Signor Millo was a man of forty-five, of medium height and broad-shouldered. His brown hair curled close to his round, shapely head; there was something about him that suggested the antique—perhaps the Roman arena. But his brow was intellectual, and his mouth rather grave. His eyes, dark and set very wide apart, had a wonderfully wise and benign expression as though they neither questioned nor condemned. Seeing him thus, as he sat in the armchair with his hat held loosely between his knees, was to wonder what manner of man this was. An athlete? An author? A philosopher, perhaps? As a matter of fact he was none of these things; he was Francesco Millo, the director of the Doric, which, thanks to his skill, to his excellent judgment and elegant epicurean palate, had risen in the last few years to great fame among the restaurants of London.
That he should have come in person to the Casa Boselli was quite on a par with the rest of the man.

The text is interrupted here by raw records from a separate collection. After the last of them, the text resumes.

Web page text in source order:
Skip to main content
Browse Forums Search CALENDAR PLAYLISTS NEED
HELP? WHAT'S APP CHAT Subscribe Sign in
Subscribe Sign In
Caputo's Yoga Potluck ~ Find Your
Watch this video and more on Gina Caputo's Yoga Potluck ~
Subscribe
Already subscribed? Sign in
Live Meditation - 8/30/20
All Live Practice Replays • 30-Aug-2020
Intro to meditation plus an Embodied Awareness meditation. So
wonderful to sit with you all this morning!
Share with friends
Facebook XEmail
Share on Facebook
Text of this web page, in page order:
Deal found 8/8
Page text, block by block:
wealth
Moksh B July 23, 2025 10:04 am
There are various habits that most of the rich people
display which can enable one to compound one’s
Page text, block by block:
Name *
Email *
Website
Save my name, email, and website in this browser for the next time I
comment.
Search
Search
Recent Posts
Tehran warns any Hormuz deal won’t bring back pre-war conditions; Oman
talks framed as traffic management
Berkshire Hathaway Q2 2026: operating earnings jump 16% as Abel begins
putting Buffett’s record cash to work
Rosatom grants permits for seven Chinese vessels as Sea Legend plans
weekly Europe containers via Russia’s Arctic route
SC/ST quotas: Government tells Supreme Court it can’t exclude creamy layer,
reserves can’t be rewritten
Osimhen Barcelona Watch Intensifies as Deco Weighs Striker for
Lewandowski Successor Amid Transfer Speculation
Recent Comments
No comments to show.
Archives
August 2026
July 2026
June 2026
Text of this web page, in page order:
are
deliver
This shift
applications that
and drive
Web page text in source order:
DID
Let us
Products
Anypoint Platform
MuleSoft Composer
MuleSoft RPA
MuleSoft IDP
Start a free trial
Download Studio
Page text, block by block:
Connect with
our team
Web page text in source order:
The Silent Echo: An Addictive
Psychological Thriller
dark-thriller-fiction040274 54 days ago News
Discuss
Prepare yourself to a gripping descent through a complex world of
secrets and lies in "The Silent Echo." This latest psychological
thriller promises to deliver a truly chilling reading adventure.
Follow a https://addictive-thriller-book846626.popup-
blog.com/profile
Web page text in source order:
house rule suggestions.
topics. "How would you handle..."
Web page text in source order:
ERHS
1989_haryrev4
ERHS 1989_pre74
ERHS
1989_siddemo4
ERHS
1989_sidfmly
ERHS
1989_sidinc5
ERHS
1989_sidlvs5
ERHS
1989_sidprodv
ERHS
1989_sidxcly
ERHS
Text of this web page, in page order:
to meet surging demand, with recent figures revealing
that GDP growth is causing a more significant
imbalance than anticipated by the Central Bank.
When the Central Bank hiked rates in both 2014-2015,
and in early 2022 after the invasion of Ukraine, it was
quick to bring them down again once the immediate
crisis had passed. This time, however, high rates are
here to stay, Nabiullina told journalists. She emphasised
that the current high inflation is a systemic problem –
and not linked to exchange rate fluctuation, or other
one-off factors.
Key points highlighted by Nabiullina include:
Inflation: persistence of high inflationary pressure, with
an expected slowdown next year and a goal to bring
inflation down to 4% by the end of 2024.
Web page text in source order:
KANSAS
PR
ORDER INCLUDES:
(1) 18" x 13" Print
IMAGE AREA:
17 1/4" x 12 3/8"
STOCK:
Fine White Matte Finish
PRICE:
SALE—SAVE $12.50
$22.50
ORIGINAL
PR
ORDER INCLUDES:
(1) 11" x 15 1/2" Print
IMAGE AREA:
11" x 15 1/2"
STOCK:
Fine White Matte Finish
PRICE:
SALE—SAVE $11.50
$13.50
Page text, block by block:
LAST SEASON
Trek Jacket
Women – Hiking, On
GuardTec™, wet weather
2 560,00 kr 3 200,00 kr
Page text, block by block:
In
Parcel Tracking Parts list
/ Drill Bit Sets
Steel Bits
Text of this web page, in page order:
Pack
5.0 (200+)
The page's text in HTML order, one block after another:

He might have sent several intelligent people, all well up in their professional duties, but instead he had preferred to call on Fabio himself—such little excursions amused him. It is said that in each man there lurks the hunter; the hunter of money, the hunter of lions, the hunter of fame, the hunter of women; and Francesco Millo was also a hunter, as keen on the trail and as steadfast as any, indeed he was tireless, hence the fame of his restaurant, for Millo was a hunter of food.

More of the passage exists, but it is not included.